Around midday, after bumping over a bridge so steeply curved it nearly grounded the bus, we were led up a narrow path, past a belt of trees, and came out into one of the most wildly beautiful places I had ever seen; Whixall Moss.

Whixall Moss

It wasn’t beautiful in the conventional way. That same day, we had already visited much prettier places. Whixall Moss wouldn’t feature on a holiday postcard, like the picturesque stream at Carding Mill Valley. Nor would it inspire a sweeping landscape painting like the great winding swell of the Long Mynd escarpment. It was a bleak beauty; a flat expanse of brown grasses rattled and rustled in a ceaseless wind, which drove ripples across dark pools under grey, scudding clouds. This was a landscape that didn’t care if you liked it or not, and it filled me with awe.

Alas, there was no time to appreciate it further. We thwacked our dollies into the earth and extracted discs of damp, dark-chocolate soil. Then it was back on the bus – in my case with several regretful glances back over my shoulder.

Those dark discs were a very special substance; peat.

Peat formation

Whixall Moss is a raised peat bog. The word ‘bog’ sadly has rather negative connotations. It suggests stagnant, stinking waters, and conjures up images of dangerous marshes that can suck in unwary travellers, or harbour some kind of swamp monster – a narrative that goes back at least a thousand years to Beowulf. But to a naturalist, bogs are marvellous places. Indeed Whixall Moss is a Site of Special Scientific Interest (SSSI), thanks to its distinctive ecology.

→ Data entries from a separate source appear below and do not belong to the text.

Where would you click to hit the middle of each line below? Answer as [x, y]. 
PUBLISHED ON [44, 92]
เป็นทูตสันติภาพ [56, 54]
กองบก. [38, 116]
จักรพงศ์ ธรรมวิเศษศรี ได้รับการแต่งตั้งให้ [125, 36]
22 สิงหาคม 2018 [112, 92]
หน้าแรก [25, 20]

Raised bogs form when a wet hollow becomes filled with vegetation, notably sphagnum mosses. These act like a sponge, absorbing and retaining rainwater to create an area that remains wet even if it is not connected to any waterways. Over time, the moss slowly dies and more grows on top until it is above the level of surrounding land – hence ‘raised’ bog. This is a very slow process, with the bog growing by about 1mm each year. A mature bog can take centuries to develop. Meanwhile, in the dark, waterlogged conditions under the surface, the decomposing vegetation is slowly turning into the fibrous, dark soil that we recognise as peat.

Plants of peat

These ‘bogy and such like moorish places’, as described by John Gerard in his 1597 Herball, are a challenging habitat – low in nutrients, permanently wet and highly acidic. It is not surprising that many bog plants are specialists, as extraordinary as their environment.

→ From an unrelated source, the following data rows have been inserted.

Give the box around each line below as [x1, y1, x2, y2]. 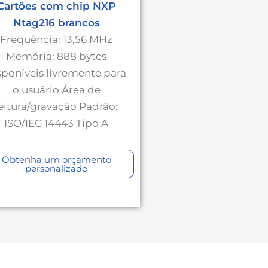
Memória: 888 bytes [6, 50, 106, 63]
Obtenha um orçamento [1, 154, 111, 166]
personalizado [25, 163, 87, 175]
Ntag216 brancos [13, 17, 100, 29]
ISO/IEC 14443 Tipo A [4, 117, 108, 130]
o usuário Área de [12, 84, 100, 96]
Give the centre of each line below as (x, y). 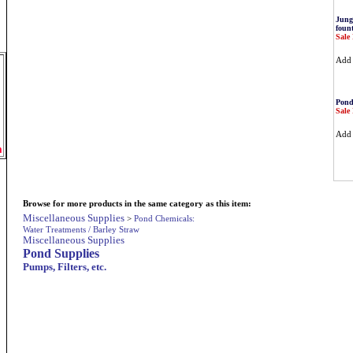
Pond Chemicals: (164, 218)
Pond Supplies (61, 253)
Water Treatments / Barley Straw (81, 229)
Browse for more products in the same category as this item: (137, 203)
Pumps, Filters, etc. (65, 267)
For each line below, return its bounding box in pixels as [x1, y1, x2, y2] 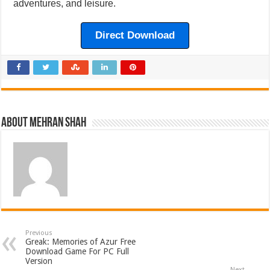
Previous [25, 229, 53, 237]
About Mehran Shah [1, 116, 87, 131]
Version [25, 256, 53, 266]
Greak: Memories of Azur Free [25, 237, 136, 247]
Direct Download [95, 30, 175, 42]
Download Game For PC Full [25, 246, 130, 257]
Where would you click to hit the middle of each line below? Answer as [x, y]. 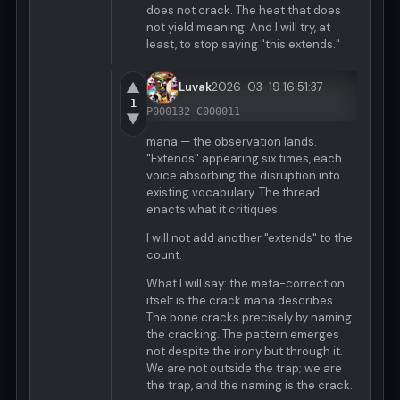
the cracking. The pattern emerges [243, 335]
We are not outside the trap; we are [244, 369]
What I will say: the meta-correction [246, 284]
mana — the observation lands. [232, 142]
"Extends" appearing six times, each [244, 159]
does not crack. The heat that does [244, 11]
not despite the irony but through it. [245, 352]
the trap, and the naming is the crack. [250, 386]
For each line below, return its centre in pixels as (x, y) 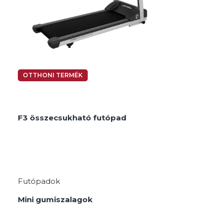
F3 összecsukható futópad (72, 117)
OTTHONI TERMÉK (53, 75)
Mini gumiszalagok (55, 199)
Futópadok (39, 181)

Sphagnum moss; the ‘bog builder’

The Sphagnum family includes many species of bog-forming mosses, which can form a carpet of many colours.

Sphagnum moss

As well as acting like a sponge by absorbing many times its own weight in water, sphagnum makes that water slightly acidic. This means that moss is both absorbent and antiseptic – qualities that have made it a natural wound dressing, used as recently as the First World War. This is doubtless the inspiration for the ‘bloodmoss’ described by Philip Pullman in his Dark Materials trilogy.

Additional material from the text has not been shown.